Work instructions:
Could you return every record below exactly as it stands, leaving out the pictures?

═══ Exercise data ═══

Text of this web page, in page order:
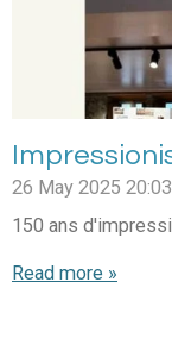
26 May 2025 20:03
150 ans
Read more »
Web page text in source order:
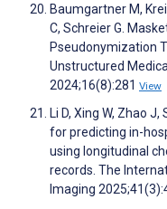
Baumgartner M,
C, Schreier G.
Pseudonymization
Unstructured
2024;16(8):281 View
Li D, Xing W, Zhao
for predicting in-
using longitudinal
records. The
Imaging
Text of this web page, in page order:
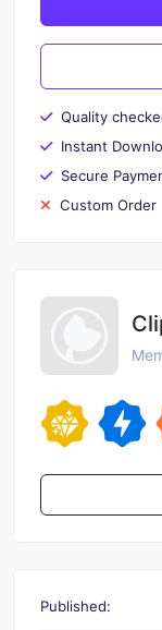
Quality
Instant
Secure
Custom Order
Published:

═══

Reply:
Text of this web page, in page order:
26 May 2025 20:03
150 ans
Read more »
Web page text in source order:
Baumgartner M,
C, Schreier G.
Pseudonymization
Unstructured
2024;16(8):281 View
Li D, Xing W, Zhao
for predicting in-
using longitudinal
records. The
Imaging
Text of this web page, in page order:
Quality
Instant
Secure
Custom Order
Published:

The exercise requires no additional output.